To get the names between the letters 'T'
and 'Y'
, i.e. all the names that begin with either of the letters 'U'
, 'V'
, and 'X'
:
SELECT *
FROM baby_names
WHERE name >= 'U'
AND name < 'Y';
More logical pitfalls
But be careful that the combination of conditions doesn't lead to a logical impossibility:
SELECT *
FROM baby_names
WHERE year > 2011
AND year < 2013;
SELECT *
FROM baby_names
WHERE name < 'G'
AND name > 'Z';
The NOT
keyword
The NOT
keyword can be used to modify another keyword, such as AND
or OR
.
The following query looks for records in which the year
is 2013
but the sex
is not equal to 'F'
:
SELECT *
FROM baby_names
WHERE year = 2013
AND NOT sex = 'F'
This is equivalent to this use of plain AND
and the !=
operator:
SELECT *
FROM baby_names
WHERE year = 2013
AND sex != 'F'
Negating a multiple OR statement
Don't be negative if you don't want to be
The NOT
keyword is just another way to express yourself logically. However, just as in plain English, things can get confusing when you mix up negative and affirmative type comparisons.
For example:
Iowa is smaller than California when you consider that California has more land mass than Iowa does.
Versus:
Iowa is smaller than California when you don't ignore that California does not have less land mass than Iowa does.
In general, don't use NOT
if it just don't sound like plain English.
There's never not many ways to phrase the same expression
This tutorial doesn't introduce any fundamental new concepts about SQL. But by just going over the comparison operators, it might feel as if there's an unlimited number of ways to do things.

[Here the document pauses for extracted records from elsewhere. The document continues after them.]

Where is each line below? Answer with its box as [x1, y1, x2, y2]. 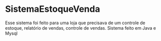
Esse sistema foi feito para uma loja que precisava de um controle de [5, 20, 146, 26]
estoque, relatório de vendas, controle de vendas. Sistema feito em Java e [5, 25, 157, 31]
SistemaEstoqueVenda [5, 3, 100, 15]
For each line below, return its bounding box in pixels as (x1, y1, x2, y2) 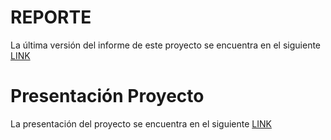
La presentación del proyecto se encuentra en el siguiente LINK (10, 117, 272, 130)
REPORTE (10, 6, 92, 29)
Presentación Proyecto (10, 85, 205, 108)
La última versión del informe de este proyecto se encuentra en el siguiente (10, 39, 322, 51)
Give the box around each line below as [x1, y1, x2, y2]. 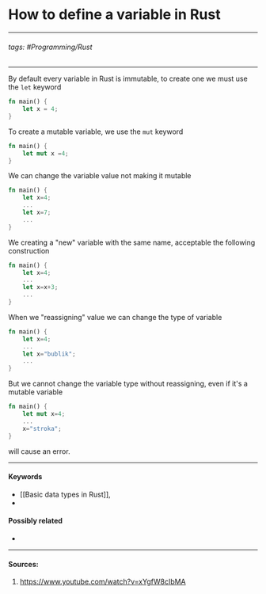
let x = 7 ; [22, 208, 51, 217]
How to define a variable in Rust [8, 6, 221, 24]
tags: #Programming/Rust [8, 42, 93, 51]
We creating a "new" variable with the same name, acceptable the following [8, 238, 256, 247]
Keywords [8, 472, 43, 482]
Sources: [8, 559, 39, 569]
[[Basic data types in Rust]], [19, 489, 111, 499]
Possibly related [8, 516, 63, 526]
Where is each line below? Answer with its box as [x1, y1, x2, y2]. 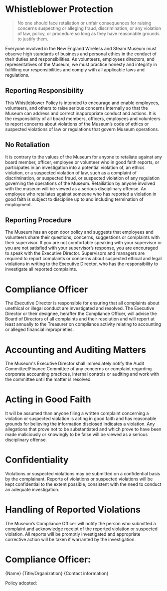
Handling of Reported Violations [5, 504, 141, 515]
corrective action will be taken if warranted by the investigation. [5, 537, 136, 543]
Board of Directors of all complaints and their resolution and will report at [5, 316, 155, 322]
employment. [5, 201, 32, 207]
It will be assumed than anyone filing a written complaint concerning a [5, 410, 149, 417]
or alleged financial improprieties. [5, 326, 74, 332]
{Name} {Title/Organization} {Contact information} [5, 571, 109, 576]
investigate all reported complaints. [5, 266, 77, 272]
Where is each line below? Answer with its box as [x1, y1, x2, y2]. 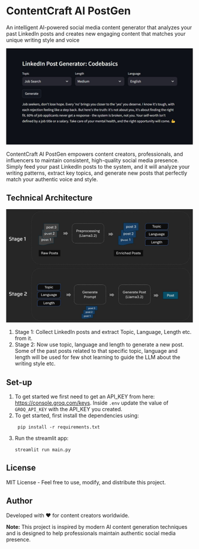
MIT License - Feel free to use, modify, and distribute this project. [6, 478, 166, 485]
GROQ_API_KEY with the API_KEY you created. [14, 406, 123, 413]
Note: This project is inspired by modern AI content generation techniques [6, 523, 188, 530]
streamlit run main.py [14, 447, 71, 453]
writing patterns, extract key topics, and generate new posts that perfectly [6, 169, 188, 176]
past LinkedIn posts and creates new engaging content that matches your [6, 30, 186, 37]
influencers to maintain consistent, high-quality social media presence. [6, 156, 179, 164]
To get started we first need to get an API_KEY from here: [14, 393, 155, 400]
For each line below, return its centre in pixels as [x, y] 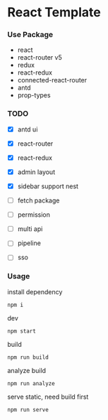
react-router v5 [40, 58]
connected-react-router [52, 80]
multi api [30, 229]
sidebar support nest [48, 186]
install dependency [35, 291]
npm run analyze [31, 383]
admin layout [36, 172]
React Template [54, 12]
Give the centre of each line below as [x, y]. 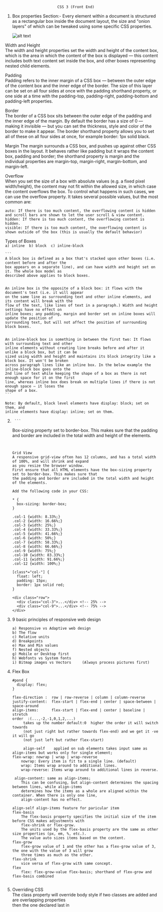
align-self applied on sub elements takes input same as [85, 748]
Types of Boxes [21, 241]
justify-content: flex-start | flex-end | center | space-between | [84, 702]
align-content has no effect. [52, 800]
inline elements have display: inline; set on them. [60, 412]
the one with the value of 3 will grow [53, 851]
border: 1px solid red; [41, 585]
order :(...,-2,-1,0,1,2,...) [44, 719]
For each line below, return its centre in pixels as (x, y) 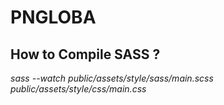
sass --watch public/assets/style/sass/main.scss (112, 78)
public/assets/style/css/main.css (78, 89)
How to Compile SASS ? (85, 54)
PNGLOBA (53, 17)
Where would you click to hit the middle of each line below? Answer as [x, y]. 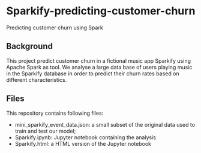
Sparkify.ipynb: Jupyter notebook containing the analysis [85, 137]
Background [29, 46]
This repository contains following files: [55, 113]
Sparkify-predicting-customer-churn [101, 11]
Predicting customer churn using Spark [55, 27]
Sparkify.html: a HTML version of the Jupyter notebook [83, 143]
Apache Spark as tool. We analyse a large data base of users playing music [99, 67]
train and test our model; [45, 131]
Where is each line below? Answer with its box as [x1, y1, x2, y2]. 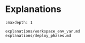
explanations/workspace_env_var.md [5, 28, 80, 33]
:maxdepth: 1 [5, 20, 33, 25]
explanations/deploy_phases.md [5, 33, 71, 38]
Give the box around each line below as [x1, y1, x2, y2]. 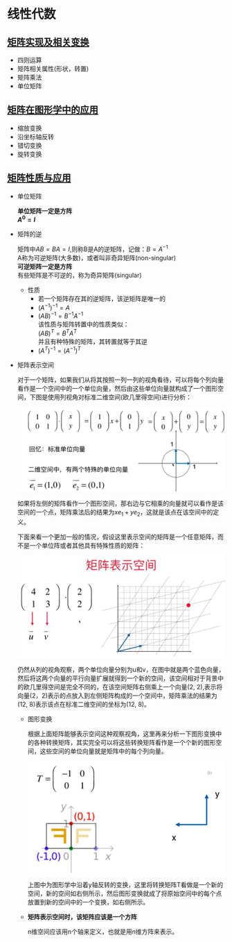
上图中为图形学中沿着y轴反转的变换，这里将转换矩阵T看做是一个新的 [27, 881, 224, 889]
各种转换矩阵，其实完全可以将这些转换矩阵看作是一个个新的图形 [33, 739, 216, 747]
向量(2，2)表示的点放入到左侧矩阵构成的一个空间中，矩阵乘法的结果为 [17, 691, 218, 700]
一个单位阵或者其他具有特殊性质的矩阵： [29, 541, 145, 549]
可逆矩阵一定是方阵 [17, 262, 73, 271]
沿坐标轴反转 [17, 133, 54, 141]
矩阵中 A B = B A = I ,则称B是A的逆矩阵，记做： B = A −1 [17, 244, 168, 253]
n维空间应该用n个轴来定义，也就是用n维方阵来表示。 [27, 927, 179, 936]
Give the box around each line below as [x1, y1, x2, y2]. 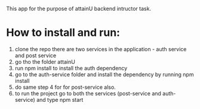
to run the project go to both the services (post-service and [14, 89, 161, 97]
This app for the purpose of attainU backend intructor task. [6, 5, 151, 12]
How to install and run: [6, 26, 121, 39]
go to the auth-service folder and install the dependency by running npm [14, 71, 194, 78]
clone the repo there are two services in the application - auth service [14, 45, 187, 52]
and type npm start [36, 96, 84, 103]
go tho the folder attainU [14, 58, 76, 65]
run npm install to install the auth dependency [14, 64, 128, 71]
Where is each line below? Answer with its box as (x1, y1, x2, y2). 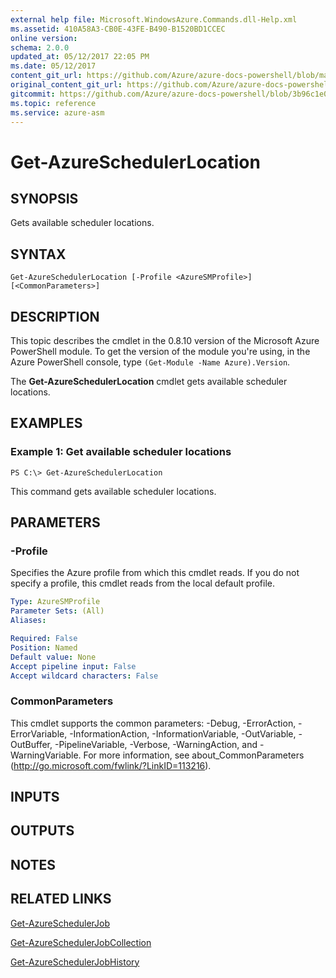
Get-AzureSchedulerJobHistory (10, 956, 140, 968)
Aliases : (10, 616, 47, 626)
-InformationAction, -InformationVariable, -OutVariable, (69, 727, 297, 740)
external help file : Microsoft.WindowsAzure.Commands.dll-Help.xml (10, 14, 298, 25)
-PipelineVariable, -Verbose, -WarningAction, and (54, 738, 258, 750)
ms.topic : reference (10, 98, 97, 108)
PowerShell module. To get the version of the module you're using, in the (10, 346, 311, 357)
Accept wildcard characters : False (10, 671, 159, 681)

And that's just about right. Which is why it's important to understand that SQL really is a language. And with any proper language, there's many different – and differently annoying – yet correct ways to say the same thing.
Think about comparisons in English:
Mary is older than Tom
– is the same as:
Tom is older than Mary
Likewise, in SQL:
SELECT * FROM baby_names
WHERE year > 2011;
– i.e., "select all rows with year
after 2011
"" – can be expressed as:
SELECT * FROM baby_names
WHERE 2011 < year
– i.e. "select all rows where 2011
is less than the year
value".
When you're new to SQL, you're not familiar with all the different ways that an expression can be stated or simplified. So it's perfectly fine to create a seemingly verbose and clumsy sequence of otherwise simple statements.

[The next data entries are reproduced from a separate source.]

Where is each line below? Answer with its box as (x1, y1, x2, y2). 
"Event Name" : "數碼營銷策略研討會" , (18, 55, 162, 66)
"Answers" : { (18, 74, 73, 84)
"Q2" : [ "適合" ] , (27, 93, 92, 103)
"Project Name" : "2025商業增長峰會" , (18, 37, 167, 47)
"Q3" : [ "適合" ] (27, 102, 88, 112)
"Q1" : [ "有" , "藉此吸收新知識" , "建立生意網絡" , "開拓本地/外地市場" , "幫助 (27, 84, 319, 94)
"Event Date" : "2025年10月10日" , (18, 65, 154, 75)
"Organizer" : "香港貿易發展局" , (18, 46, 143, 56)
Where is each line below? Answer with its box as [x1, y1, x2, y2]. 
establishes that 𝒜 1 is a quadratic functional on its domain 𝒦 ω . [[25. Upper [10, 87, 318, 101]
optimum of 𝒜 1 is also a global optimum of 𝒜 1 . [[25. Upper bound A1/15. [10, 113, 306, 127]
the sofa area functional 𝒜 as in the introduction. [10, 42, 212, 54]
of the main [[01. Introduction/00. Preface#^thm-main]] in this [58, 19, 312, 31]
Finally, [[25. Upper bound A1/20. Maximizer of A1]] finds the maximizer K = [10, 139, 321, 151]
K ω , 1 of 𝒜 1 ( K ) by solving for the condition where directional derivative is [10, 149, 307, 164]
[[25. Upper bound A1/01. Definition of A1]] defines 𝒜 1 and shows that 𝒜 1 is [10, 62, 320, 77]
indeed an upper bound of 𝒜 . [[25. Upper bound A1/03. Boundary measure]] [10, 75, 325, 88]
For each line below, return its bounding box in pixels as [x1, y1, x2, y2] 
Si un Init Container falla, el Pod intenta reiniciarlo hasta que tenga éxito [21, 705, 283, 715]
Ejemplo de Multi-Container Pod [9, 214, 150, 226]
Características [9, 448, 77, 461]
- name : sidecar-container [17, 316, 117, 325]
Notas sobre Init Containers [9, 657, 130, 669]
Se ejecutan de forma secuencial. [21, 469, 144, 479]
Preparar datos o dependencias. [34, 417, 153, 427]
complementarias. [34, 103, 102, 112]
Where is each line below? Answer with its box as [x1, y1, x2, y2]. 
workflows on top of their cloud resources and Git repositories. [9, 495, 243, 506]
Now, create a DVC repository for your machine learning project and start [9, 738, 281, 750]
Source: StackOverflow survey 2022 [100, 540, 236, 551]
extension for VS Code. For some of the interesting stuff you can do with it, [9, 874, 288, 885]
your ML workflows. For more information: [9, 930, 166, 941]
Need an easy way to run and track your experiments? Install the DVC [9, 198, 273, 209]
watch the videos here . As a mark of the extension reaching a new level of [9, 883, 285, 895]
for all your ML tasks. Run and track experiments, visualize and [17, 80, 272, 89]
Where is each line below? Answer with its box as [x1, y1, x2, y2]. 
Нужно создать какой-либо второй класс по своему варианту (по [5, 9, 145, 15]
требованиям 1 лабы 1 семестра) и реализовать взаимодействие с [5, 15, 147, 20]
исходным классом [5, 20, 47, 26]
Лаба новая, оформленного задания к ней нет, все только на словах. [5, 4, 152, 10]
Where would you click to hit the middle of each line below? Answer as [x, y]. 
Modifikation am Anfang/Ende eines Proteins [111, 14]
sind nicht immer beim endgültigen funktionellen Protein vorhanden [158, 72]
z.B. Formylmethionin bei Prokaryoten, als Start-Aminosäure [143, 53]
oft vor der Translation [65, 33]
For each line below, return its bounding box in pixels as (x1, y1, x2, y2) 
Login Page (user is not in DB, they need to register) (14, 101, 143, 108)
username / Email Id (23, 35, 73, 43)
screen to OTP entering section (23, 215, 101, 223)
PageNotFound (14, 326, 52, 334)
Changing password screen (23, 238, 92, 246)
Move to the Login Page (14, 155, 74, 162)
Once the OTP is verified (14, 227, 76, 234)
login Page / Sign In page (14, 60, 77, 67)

For example, if asked to find all rows in which the year
is from 2012 to 2014, and where the name
is either 'John'
or 'Lisa'
, you might write this out:
SELECT * FROM baby_names
WHERE name = 'John' AND year = 2012
OR name = 'John' AND year = 2013
OR name = 'John' AND year = 2014
OR name = 'Lisa' AND year = 2012
OR name = 'Lisa' AND year = 2013
OR name = 'Lisa' AND year = 2014;
But thinking through the logic, you might simplify it like this:
SELECT * FROM baby_names
WHERE (name = 'John' OR name = 'Lisa')
AND (year = 2012 OR year = 2013 OR year = 2014);
A bit of mathematical simplification:
SELECT * FROM baby_names
WHERE (name = 'John' OR name = 'Lisa')
AND (year >= 2012 AND year <= 2014);
You may choose to use more SQL keywords as you learn them, though at this point, the difference is pretty much cosmetic:
SELECT * FROM baby_names
WHERE name IN ('John', 'Lisa')
AND year BETWEEN 2012 AND 2014;
In general, it's best to keep things simple and not overthink them. Use what feels comfortable to you. After a bit of experience writing SQL, the first example will instinctively feel too much work. The last example may seem simple, but me personally, I constantly forget the proper syntax for using BETWEEN
– so >=
and <=
is good enough for me.
In the end, the logic is the logic. Rather than worry about memorizing best practices of syntax and style, make sure you can at least express in plain English what you want to find.